### Problem requirements:
Exact reproductions of all the entries, please, and no pictures.

↓

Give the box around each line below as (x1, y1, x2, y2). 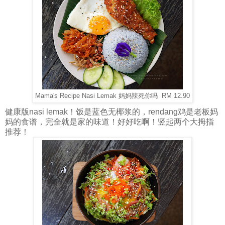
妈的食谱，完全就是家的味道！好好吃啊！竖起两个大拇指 (5, 118, 214, 127)
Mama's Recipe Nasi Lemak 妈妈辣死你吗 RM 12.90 (35, 92, 190, 100)
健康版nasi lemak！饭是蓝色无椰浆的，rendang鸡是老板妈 (5, 107, 218, 117)
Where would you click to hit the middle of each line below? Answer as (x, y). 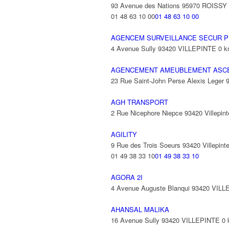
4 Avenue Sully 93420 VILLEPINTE (164, 48)
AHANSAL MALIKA (140, 209)
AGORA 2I (127, 177)
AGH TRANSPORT (140, 102)
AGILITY (124, 134)
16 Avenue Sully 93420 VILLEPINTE (165, 220)
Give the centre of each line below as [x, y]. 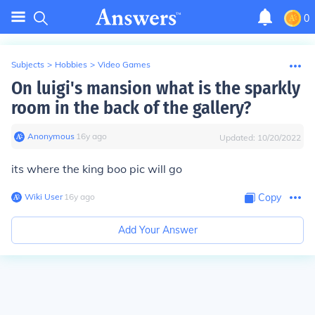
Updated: [238, 137]
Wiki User [44, 197]
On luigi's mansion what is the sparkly [156, 88]
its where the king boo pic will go [97, 169]
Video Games [124, 64]
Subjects [28, 64]
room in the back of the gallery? [131, 108]
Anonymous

↑

### Exercise result:
Give the box around each line below as (x1, y1, x2, y2). 
妈的食谱，完全就是家的味道！好好吃啊！竖起两个大拇指 (5, 118, 214, 127)
Mama's Recipe Nasi Lemak 妈妈辣死你吗 RM 12.90 (35, 92, 190, 100)
健康版nasi lemak！饭是蓝色无椰浆的，rendang鸡是老板妈 (5, 107, 218, 117)
Where would you click to hit the middle of each line below? Answer as (x, y). 
4 Avenue Sully 93420 VILLEPINTE (164, 48)
AHANSAL MALIKA (140, 209)
AGORA 2I (127, 177)
AGH TRANSPORT (140, 102)
AGILITY (124, 134)
16 Avenue Sully 93420 VILLEPINTE (165, 220)
Give the centre of each line below as [x, y]. 
Updated: [238, 137]
Wiki User [44, 197]
On luigi's mansion what is the sparkly [156, 88]
its where the king boo pic will go [97, 169]
Video Games [124, 64]
Subjects [28, 64]
room in the back of the gallery? [131, 108]
Anonymous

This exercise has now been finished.